Classify I/O with blackheap
blackheap can be used together with iofs to automatically classify incoming I/O requests based on their predicted characteristics.
This allows for aggregate remote I/O analysis of multiple nodes. It currently supports any monitoring system that is based on Influxdb. In our internal use case, it is used in combinaton with Grafana.
Again, no changes to the recorded software binary is required, although some configuration may be needed in order to write to the correct mount point.
Setup
Here we have a the chicken and the egg type of problem: On the one hand, we want to do access classification based on the expected values of the FUSE file system. On the other hand, we theoretically already need those classifications before starting iofs. The the accompanying (open) issue if interested..
As mentioned in that issue, there are basically two solutions. For now, this documentation will rely on the first idea since it cannot be assumed that one has that much computing time to create two seperate classification models.
Step 0: If Influx is run locally, start Influx beforehand
This is done in the beginning to have an approximately same constant background load in order to have a more realistic classification.
We provide a full docker-compose setup for InfluxDB+Grafana in the iofs repository.
Step 1: Build iofs; mount it with fake classifications
Of course, iofs has to be built first.

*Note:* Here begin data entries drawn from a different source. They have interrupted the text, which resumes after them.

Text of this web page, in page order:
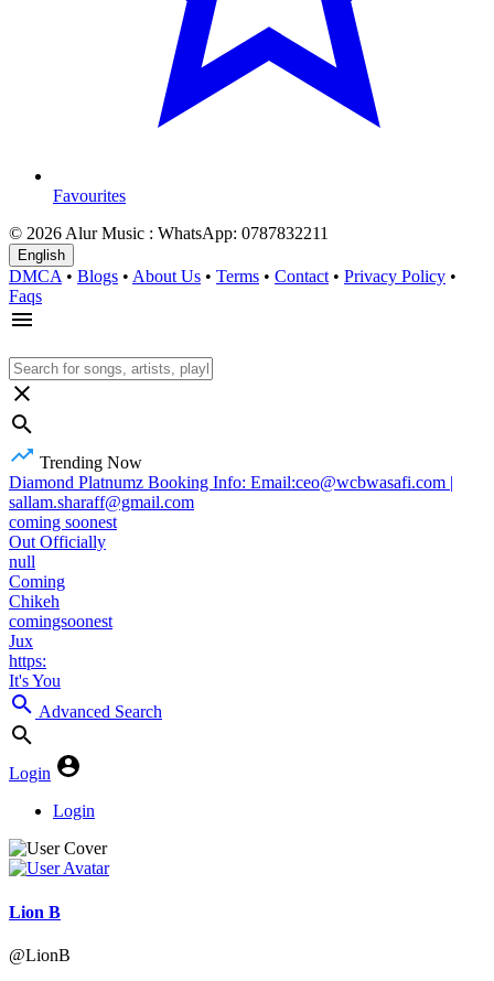
Favourites
© 2026 Alur Music : WhatsApp: 0787832211
English
DMCA • Blogs • About Us • Terms • Contact • Privacy Policy •
Faqs
Trending Now
Diamond Platnumz Booking Info: Email:ceo@wcbwasafi.com |
sallam.sharaff@gmail.com
coming soonest
Out Officially
null
Coming
Chikeh
comingsoonest
Jux
https:
It's You
Advanced Search
Login
Login
Lion B
@LionB
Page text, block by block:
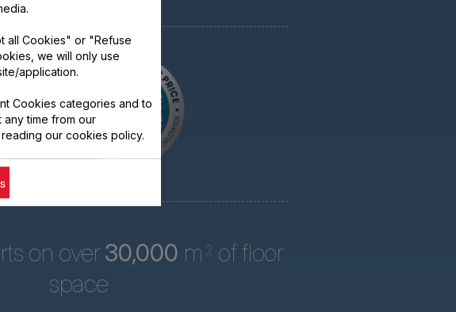
on over30,000 m 2 of floor
space
all Cookies" or "Refuse
we will only use
application.
Cookies categories and to
any time from our
our cookies policy.

See the related iofs documentation for more.
After that, iofs should be mounted with a fake set of models in order to have the approximately correct overhead for I/O requests. Download them here related to their CLI parameter name:
After that, mount iofs via
./iofs /new/mountpoint /where/real/data/is --classificationfile=/path/to/dummy.csv
or, if InfluxDB should be used:
iofs /new/fuse/mountpoint /where/real/data/is --classificationfile=/path/to/dummy.csv --in-server="http://influx_server:8086" --in-db=mydb
Step 2: Create a performance model using the fake initial classifications
Note: This, of course, will stream wrong data to Influx. But that is okay. We just want to have the correct data produced by blackheap, which requires the same request time overhead.

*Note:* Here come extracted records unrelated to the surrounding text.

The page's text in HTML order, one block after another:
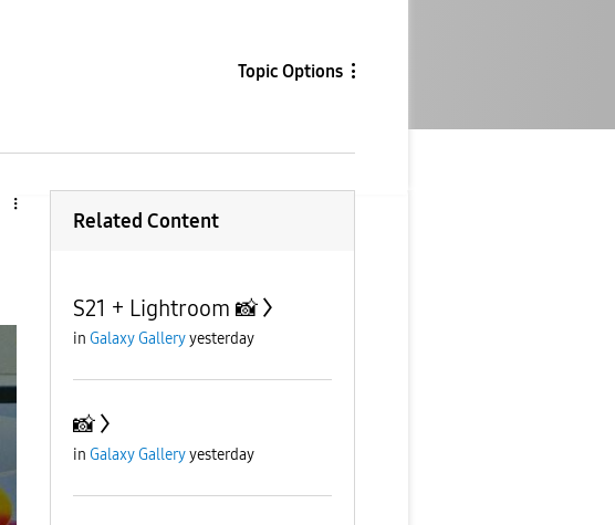
Topic Options
Related Content
S21 + Lightroom 📸
in Galaxy Galleryyesterday
📸
in Galaxy Galleryyesterday
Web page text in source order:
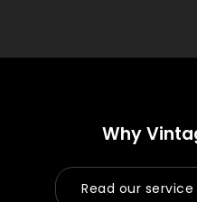
Why
Read our
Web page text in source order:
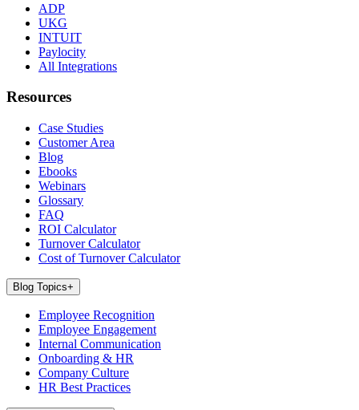
ADP
UKG
INTUIT
Paylocity
All Integrations
Resources
Case Studies
Customer Area
Blog
Ebooks
Webinars
Glossary
FAQ
ROI Calculator
Turnover Calculator
Cost of Turnover Calculator
Blog Topics+
Employee Recognition
Employee Engagement
Internal Communication
Onboarding & HR
Company Culture
HR Best Practices
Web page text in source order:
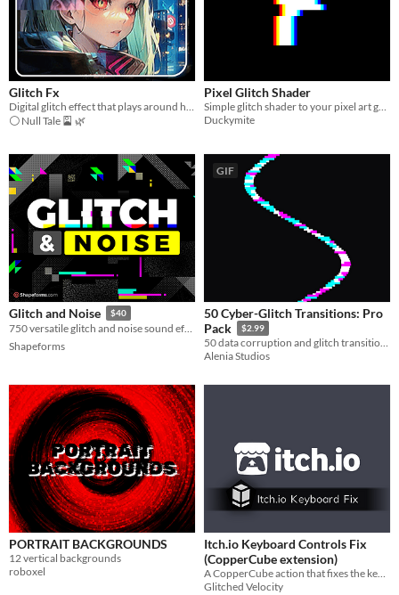
Glitch Fx
⚪ Null Tale 🎴 🌿
Pixel Glitch Shader
Duckymite
Glitch and Noise $40
750 versatile glitch and noise sound effects 📺⚡️
Shapeforms
GIF
50 Cyber-Glitch Transitions: Pro
Pack
$2.99
50 data corruption and glitch transitions for cyberpunk, horror, and retro games.
Alenia Studios
PORTRAIT BACKGROUNDS
12 vertical backgrounds
roboxel
Itch.io Keyboard Controls Fix
(CopperCube extension)
A CopperCube action that fixes the keyboard controls for games published on itch.io webGL.
Glitched Velocity
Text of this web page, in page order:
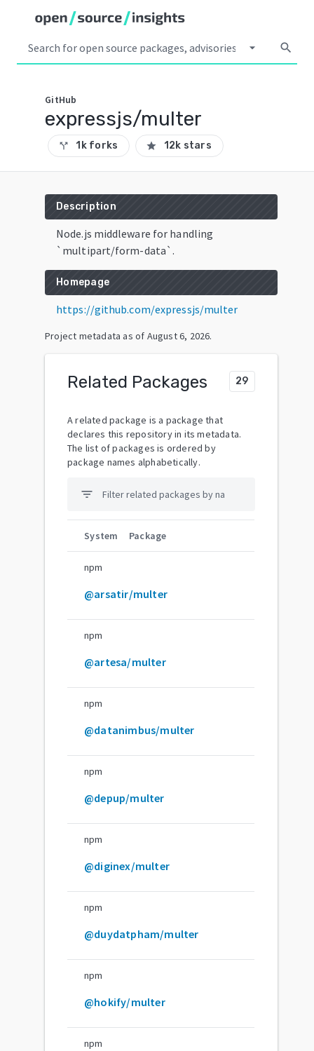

So, now the correct performance model can be created using blackheap. This requires that the benchmark is done on the iofs FUSE file system, which can be controlled via the --file
parameter. Therefore, the minimal call would be
blackheap <PATH_TO_MODEL> --file /path/to/somewhere/within/the/mountpoint
and afterwards run <PATH_TO_MODEL>/build_models.py
to create all models:
Step 3: Remount iofs with the real classifications
Afterwards, it should record and classify the I/O requests according to the performance model created.